Given the standing ovation Senator Rand Paul received at the blue bastion of UC Berkeley, the following news likely to add fuel to the fire of anger young Americans are experiencing over privacy right violations.

Breitbart’s Frances Martel has this report:

A study released by the Gates Foundation is promoting a system that would track the careers of college graduates long after they receive their degrees, attacking the National Association for Independent Colleges and Universities for promoting laws that prevent up-close surveillance of students by the government.

The study, titled “College Blackout,” argues that the proposed system, the Student Unit Recording System, would allow a more nuanced approach to studying the value of higher education. This requires knowing the life story of every student and tracking information like income after college and major simultaneously.
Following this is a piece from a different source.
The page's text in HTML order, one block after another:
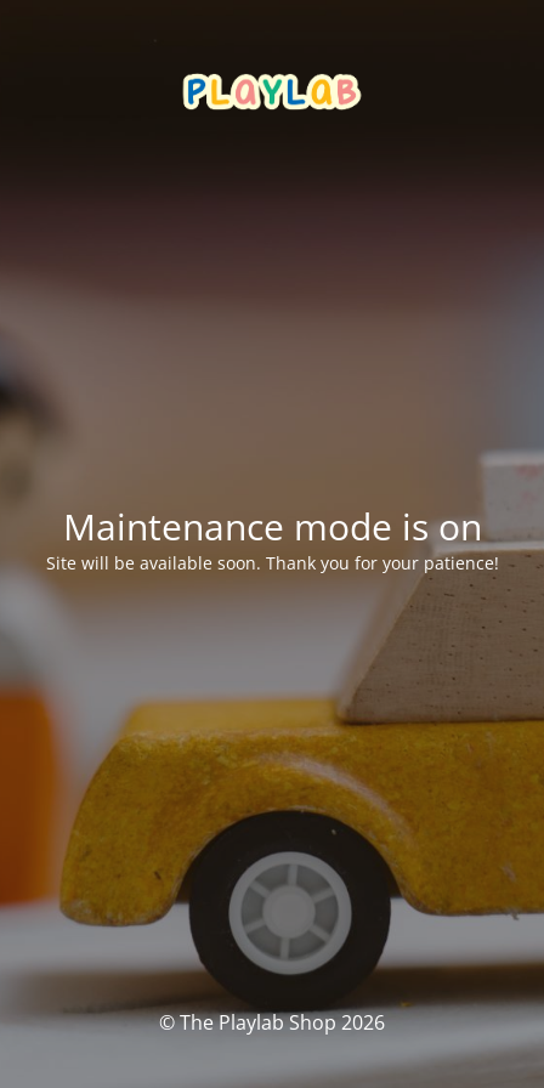
Maintenance mode is on
Site will be available soon. Thank you for your patience!
© The Playlab Shop 2026

The data already exists, the study argues, though spread out across a number of government institutions, like the Social Security Administration and the IRS.

While private institutions and some states keep these records, the study argues that the federal government should have this information pooled in one place.

What currently prevents such a database is a 2008 law that bans the project. “Without the ban,” the study explains, “the Department of Education could use student-level data already collected and stored by schools, states, and the federal government; safeguard it; and link it across schools and to other data sources – a structure known as a student unit record data system.”

The three main arguments the Gates Foundation paper proposes are that such private information is already in possession of the government, just distributed among a number of federal departments; that only the National Association of Independent Colleges and Universities (NAICU) opposes the system; and that the benefits of having a better feel for the performance of a school outweigh the costs of having the federal government track the career success of millions long after they have graduated.

The villains of the Foundation’s story are the heads of the NAICU, who are portrayed as a nefarious lobby of wealthy insiders who overthrow an earnest effort to record data that would hold their institutions accountable. The NAICU fears such a system, the study claims, because it is “largely independent of state money or oversight,” which makes the group dependent on tuition dollars. As President Obama threatened to link those dollars that come from federal loans to a student unit record system, the NAICU opposes such a system, the study claims.